In sum, Hopson can offer no credible evidence from which a rational trier of fact could determine that Continental’s explanation for its decision to terminate Hopson (and to retain Jordan) as part of a legitimate RIF was a pretext for intentional race and/or age discrimination. Accordingly, this Court grants Continental’s motion for summary judgment.
CONCLUSION
For the foregoing reasons, Continental’s motion for summary judgment is granted in its entirety. Hopson’s claims for race and sex discrimination are dismissed with prejudice.
. Grochocinski did not know Hopson, was unaware of her age, and did not know that she, in particular, would be discharged when he made the decision to phase out the MAC system.
. A third Continental employee, Peter Gonzalez, a Hispanic man employed in Continental's Specialty Operations Group, was also terminated as a result of CRG’s decision to do away with the MAC system.

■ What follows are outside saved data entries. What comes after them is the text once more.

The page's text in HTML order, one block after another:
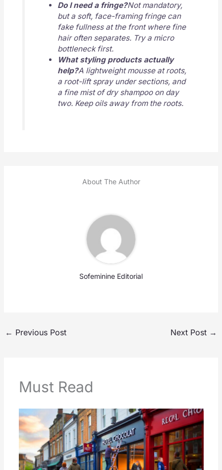
Do I need a fringe?Not mandatory,
but a soft, face-framing fringe can
fake fullness at the front where fine
hair often separates. Try a micro
bottleneck first.
What styling products actually
help?A lightweight mousse at roots,
a root-lift spray under sections, and
a fine mist of dry shampoo on day
two. Keep oils away from the roots.
About The Author
Sofeminine Editorial
← Previous Post Next Post →
Must Read
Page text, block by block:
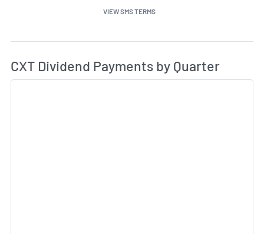
VIEW SMS TERMS
Skip Charts & View Dividend History
CXT Dividend Payments by Quarter
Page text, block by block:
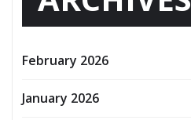
February 2026
January 2026
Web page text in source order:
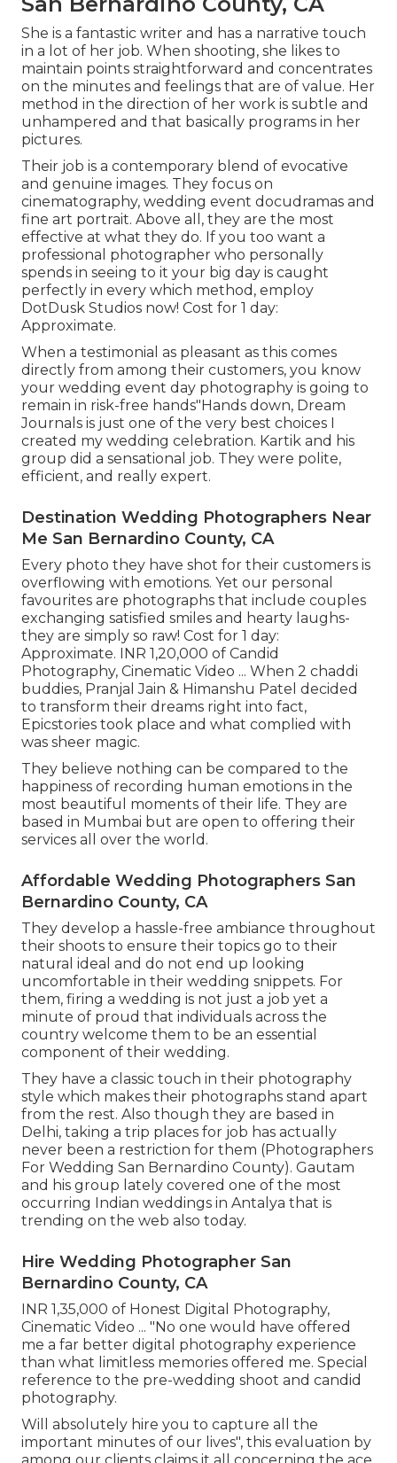
She is a fantastic writer and has a narrative touch
in a lot of her job. When shooting, she likes to
maintain points straightforward and concentrates
on the minutes and feelings that are of value. Her
method in the direction of her work is subtle and
unhampered and that basically programs in her
pictures.
Their job is a contemporary blend of evocative
and genuine images. They focus on
cinematography, wedding event docudramas and
fine art portrait. Above all, they are the most
effective at what they do. If you too want a
professional photographer who personally
spends in seeing to it your big day is caught
perfectly in every which method, employ
DotDusk Studios now! Cost for 1 day:
Approximate.
When a testimonial as pleasant as this comes
directly from among their customers, you know
your wedding event day photography is going to
remain in risk-free hands"Hands down, Dream
Journals is just one of the very best choices I
created my wedding celebration. Kartik and his
group did a sensational job. They were polite,
efficient, and really expert.
Destination Wedding Photographers Near
Me San Bernardino County, CA
Every photo they have shot for their customers is
overflowing with emotions. Yet our personal
favourites are photographs that include couples
exchanging satisfied smiles and hearty laughs-
they are simply so raw! Cost for 1 day:
Approximate. INR 1,20,000 of Candid
Photography, Cinematic Video ... When 2 chaddi
buddies, Pranjal Jain & Himanshu Patel decided
to transform their dreams right into fact,
Epicstories took place and what complied with
was sheer magic.
They believe nothing can be compared to the
happiness of recording human emotions in the
most beautiful moments of their life. They are
based in Mumbai but are open to offering their
services all over the world.
Affordable Wedding Photographers San
Bernardino County, CA
They develop a hassle-free ambiance throughout
their shoots to ensure their topics go to their
natural ideal and do not end up looking
uncomfortable in their wedding snippets. For
them, firing a wedding is not just a job yet a
minute of proud that individuals across the
country welcome them to be an essential
component of their wedding.
They have a classic touch in their photography
style which makes their photographs stand apart
from the rest. Also though they are based in
Delhi, taking a trip places for job has actually
never been a restriction for them (Photographers
For Wedding San Bernardino County). Gautam
and his group lately covered one of the most
occurring Indian weddings in Antalya that is
trending on the web also today.
Hire Wedding Photographer San
Bernardino County, CA
INR 1,35,000 of Honest Digital Photography,
Cinematic Video ... "No one would have offered
me a far better digital photography experience
than what limitless memories offered me. Special
reference to the pre-wedding shoot and candid
photography.
Will absolutely hire you to capture all the
important minutes of our lives", this evaluation by
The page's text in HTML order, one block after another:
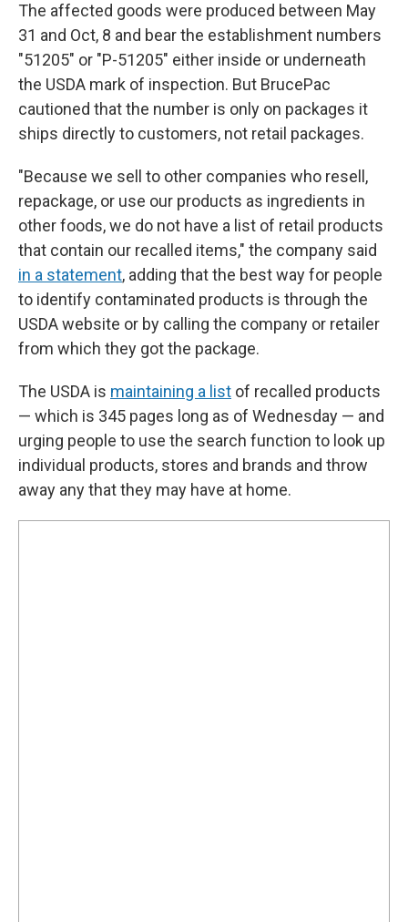
The affected goods were produced between May
31 and Oct, 8 and bear the establishment numbers
"51205" or "P-51205" either inside or underneath
the USDA mark of inspection. But BrucePac
cautioned that the number is only on packages it
ships directly to customers, not retail packages.
"Because we sell to other companies who resell,
repackage, or use our products as ingredients in
other foods, we do not have a list of retail products
that contain our recalled items," the company said
in a statement, adding that the best way for people
to identify contaminated products is through the
USDA website or by calling the company or retailer
from which they got the package.
The USDA is maintaining a list of recalled products
— which is 345 pages long as of Wednesday — and
urging people to use the search function to look up
individual products, stores and brands and throw
away any that they may have at home.
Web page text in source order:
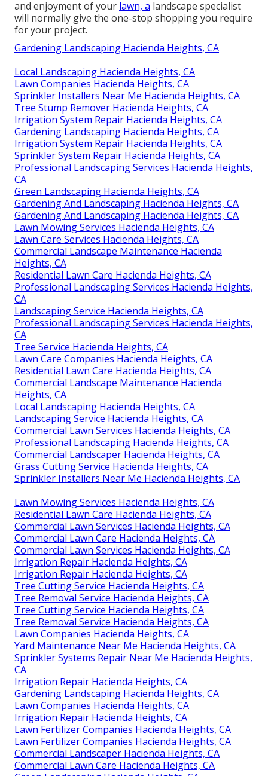
and enjoyment of your lawn, a landscape specialist
will normally give the one-stop shopping you require
for your project.
Gardening Landscaping Hacienda Heights, CA
Local Landscaping Hacienda Heights, CA
Lawn Companies Hacienda Heights, CA
Sprinkler Installers Near Me Hacienda Heights, CA
Tree Stump Remover Hacienda Heights, CA
Irrigation System Repair Hacienda Heights, CA
Gardening Landscaping Hacienda Heights, CA
Irrigation System Repair Hacienda Heights, CA
Sprinkler System Repair Hacienda Heights, CA
Professional Landscaping Services Hacienda Heights,
CA
Green Landscaping Hacienda Heights, CA
Gardening And Landscaping Hacienda Heights, CA
Gardening And Landscaping Hacienda Heights, CA
Lawn Mowing Services Hacienda Heights, CA
Lawn Care Services Hacienda Heights, CA
Commercial Landscape Maintenance Hacienda
Heights, CA
Residential Lawn Care Hacienda Heights, CA
Professional Landscaping Services Hacienda Heights,
CA
Landscaping Service Hacienda Heights, CA
Professional Landscaping Services Hacienda Heights,
CA
Tree Service Hacienda Heights, CA
Lawn Care Companies Hacienda Heights, CA
Residential Lawn Care Hacienda Heights, CA
Commercial Landscape Maintenance Hacienda
Heights, CA
Local Landscaping Hacienda Heights, CA
Landscaping Service Hacienda Heights, CA
Commercial Lawn Services Hacienda Heights, CA
Professional Landscaping Hacienda Heights, CA
Commercial Landscaper Hacienda Heights, CA
Grass Cutting Service Hacienda Heights, CA
Sprinkler Installers Near Me Hacienda Heights, CA
Lawn Mowing Services Hacienda Heights, CA
Residential Lawn Care Hacienda Heights, CA
Commercial Lawn Services Hacienda Heights, CA
Commercial Lawn Care Hacienda Heights, CA
Commercial Lawn Services Hacienda Heights, CA
Irrigation Repair Hacienda Heights, CA
Irrigation Repair Hacienda Heights, CA
Tree Cutting Service Hacienda Heights, CA
Tree Removal Service Hacienda Heights, CA
Tree Cutting Service Hacienda Heights, CA
Tree Removal Service Hacienda Heights, CA
Lawn Companies Hacienda Heights, CA
Yard Maintenance Near Me Hacienda Heights, CA
Sprinkler Systems Repair Near Me Hacienda Heights,
CA
Irrigation Repair Hacienda Heights, CA
Gardening Landscaping Hacienda Heights, CA
Lawn Companies Hacienda Heights, CA
Irrigation Repair Hacienda Heights, CA
Lawn Fertilizer Companies Hacienda Heights, CA
Lawn Fertilizer Companies Hacienda Heights, CA
Commercial Landscaper Hacienda Heights, CA
Commercial Lawn Care Hacienda Heights, CA
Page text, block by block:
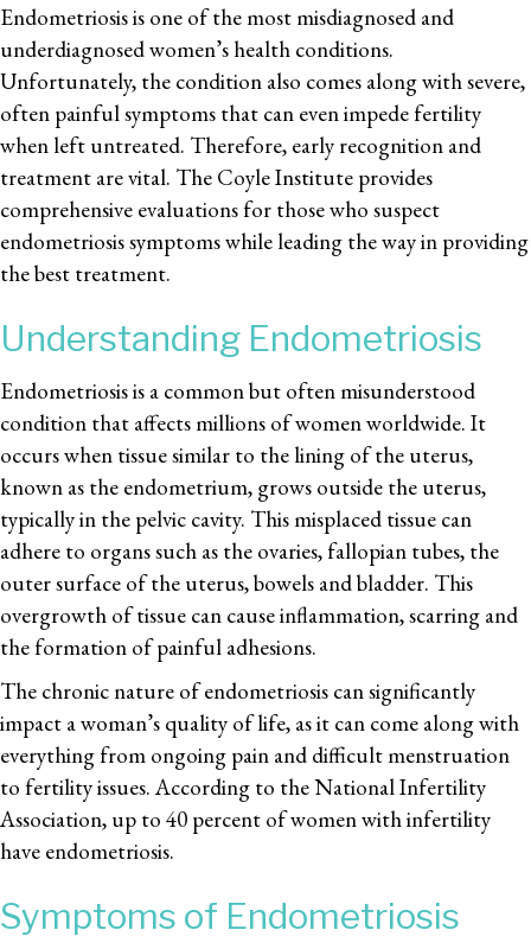
Endometriosis is one of the most misdiagnosed and
underdiagnosed women’s health conditions.
Unfortunately, the condition also comes along with severe,
often painful symptoms that can even impede fertility
when left untreated. Therefore, early recognition and
treatment are vital. The Coyle Institute provides
comprehensive evaluations for those who suspect
endometriosis symptoms while leading the way in providing
the best treatment.
Understanding Endometriosis
Endometriosis is a common but often misunderstood
condition that affects millions of women worldwide. It
occurs when tissue similar to the lining of the uterus,
known as the endometrium, grows outside the uterus,
typically in the pelvic cavity. This misplaced tissue can
adhere to organs such as the ovaries, fallopian tubes, the
outer surface of the uterus, bowels and bladder. This
overgrowth of tissue can cause inflammation, scarring and
the formation of painful adhesions.
The chronic nature of endometriosis can significantly
impact a woman’s quality of life, as it can come along with
everything from ongoing pain and difficult menstruation
to fertility issues. According to the National Infertility
Association, up to 40 percent of women with infertility
have endometriosis.
Symptoms of Endometriosis
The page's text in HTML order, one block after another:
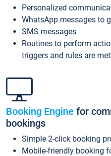
Personalized
WhatsApp messages to
SMS messages
Routines to perform
triggers and rules are met
Booking Engine for
bookings
Simple 2-click booking
Mobile-friendly booking
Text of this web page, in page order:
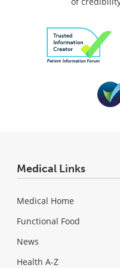
Medical Links
Medical Home
Functional Food
News
Health A-Z

. As this fact appears to be the only evidence offered by Hopson in support of her race discrimination claim, that claim must fail. The mere fact that Hopson is African-American and was terminated by Continental is not enough to raise the reasonable inference that Continental intentionally discriminated against Hopson because of her race. Such an inference is particularly unreasonable in light of the facts that (1) Jordan — the employee retained by Continental after the RIF — also is African-American, and (2) Shniderman, who was discharged along with Hopson, is Caucasian.